The cost function in logistic regression is

\[J(\theta)=\frac1m\sum_{i=1}^m[-y^{(i)}\log(h_\theta(x^{(i)}))-(1-y^{(i)})\log(1-h_\theta(x^{(i)}))],\]

and the gradient of the cost is a vector of the same length as \(\theta\) where the \(j^{th}\) element (for \(j=0,1,\dots,n\)) is defined as follows:

\[\frac{\partial J(\theta)}{\partial \theta_j}=\frac1m\sum_{i=1}^m(h_\theta(x^{(i)})-y^{(i)})x_j^{(i)}\]

costFunction <- function(theta, X, y) {
  m <- length(y)
  h <- 1./(1+exp(-X %*% theta))
  J <- 1./m * (-t(y) %*% log(h) - t(1-y) %*% log(1-h))
  grad <- 1./m * t(X) %*% (h-y)
  list(J, grad)
}

m <- dim(X)[1]
n <- dim(X)[2]
X <- cbind(1, X)
initial_theta <- matrix(0, n+1, 1)

list[cost, grad] = costFunction(initial_theta, X, y)
cost
##           [,1]
## [1,] 0.6931472

Learning parameters

Use the optim function choosing BFGS (in order to do unconstrainted optimization) to fit the logistic regression and plot the decision boundary.

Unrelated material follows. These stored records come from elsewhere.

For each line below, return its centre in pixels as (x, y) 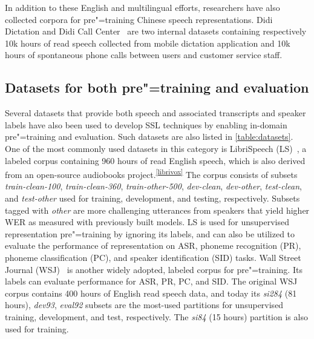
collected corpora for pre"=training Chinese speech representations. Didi (139, 19)
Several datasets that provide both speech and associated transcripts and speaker (155, 113)
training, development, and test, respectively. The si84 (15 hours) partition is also (156, 316)
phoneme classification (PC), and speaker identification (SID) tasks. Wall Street (153, 257)
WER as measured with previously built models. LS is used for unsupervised (147, 222)
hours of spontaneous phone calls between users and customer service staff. (144, 55)
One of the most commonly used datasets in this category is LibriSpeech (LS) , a (156, 148)
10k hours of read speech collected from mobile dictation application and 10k (148, 43)
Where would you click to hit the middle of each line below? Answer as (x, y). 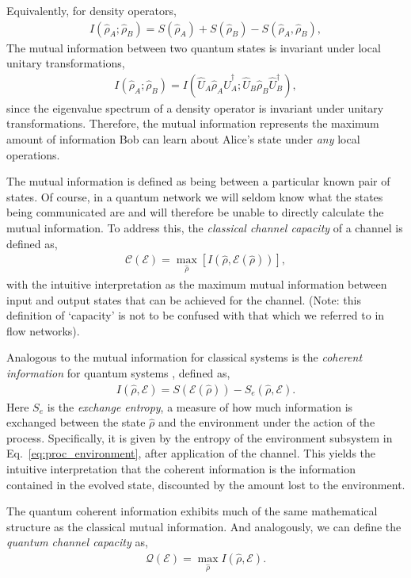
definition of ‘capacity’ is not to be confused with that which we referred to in (196, 315)
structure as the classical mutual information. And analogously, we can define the (204, 526)
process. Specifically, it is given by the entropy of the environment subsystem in (200, 437)
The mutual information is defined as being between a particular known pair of (198, 181)
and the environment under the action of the (267, 422)
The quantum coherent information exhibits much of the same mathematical (192, 511)
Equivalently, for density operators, (91, 10)
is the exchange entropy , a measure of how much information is (200, 406)
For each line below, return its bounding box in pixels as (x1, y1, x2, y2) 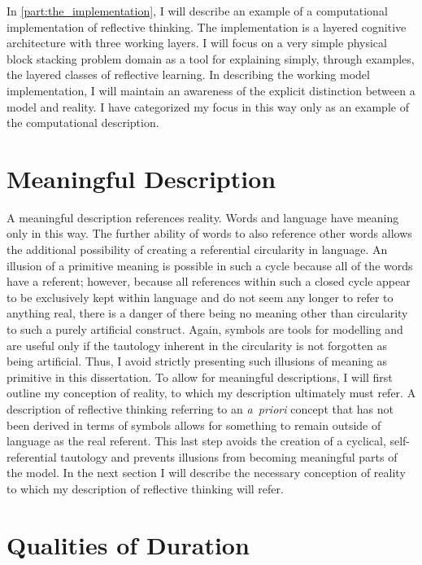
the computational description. (7, 114, 159, 131)
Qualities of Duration (7, 528, 250, 561)
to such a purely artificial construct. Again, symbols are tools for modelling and (7, 321, 403, 338)
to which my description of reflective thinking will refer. (7, 480, 284, 497)
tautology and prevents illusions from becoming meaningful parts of (60, 448, 398, 465)
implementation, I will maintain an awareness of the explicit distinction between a (7, 81, 415, 99)
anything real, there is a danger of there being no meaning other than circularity (7, 304, 408, 322)
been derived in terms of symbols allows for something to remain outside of (7, 416, 381, 433)

computeCost <- function(theta, X, y) {
  m <- length(y)
  h <- 1./(1+exp(-X %*% theta))
  1./m * (-t(y) %*% log(h) - t(1-y) %*% log(1-h))
}
computeGrad <- function(theta, X, y) {
  m <- length(y)
  h <- 1./(1+exp(-X %*% theta))
  1./m * t(X) %*% (h-y)
}
res <- optim(initial_theta, computeCost, computeGrad, X, y, method="BFGS", control=list(maxit = 400))
theta <- res$par
computeCost(theta, X, y)
##           [,1]
## [1,] 0.2034985
plot_x <- c(min(X[,2])-10, max(X[,2])+10)
plot_y <- (-1./theta[3]) * (theta[2] * plot_x + theta[1])
df_db <- data.frame(x=plot_x, y=plot_y)
ggplot(df_db, aes(x,y)) + geom_line(color="cyan3") + 
  geom_point(aes(V1, V2, col=factor(V3)), data, size=I(3), shape=I(3)) + 
  labs(x="Exam1 score", y="Exam2 score") +
  scale_color_manual(name="", labels=c("Not admitted", "Admitted"), values = c("blue", "red")) +
  coord_cartesian(xlim=c(30, 100), ylim=c(30, 100))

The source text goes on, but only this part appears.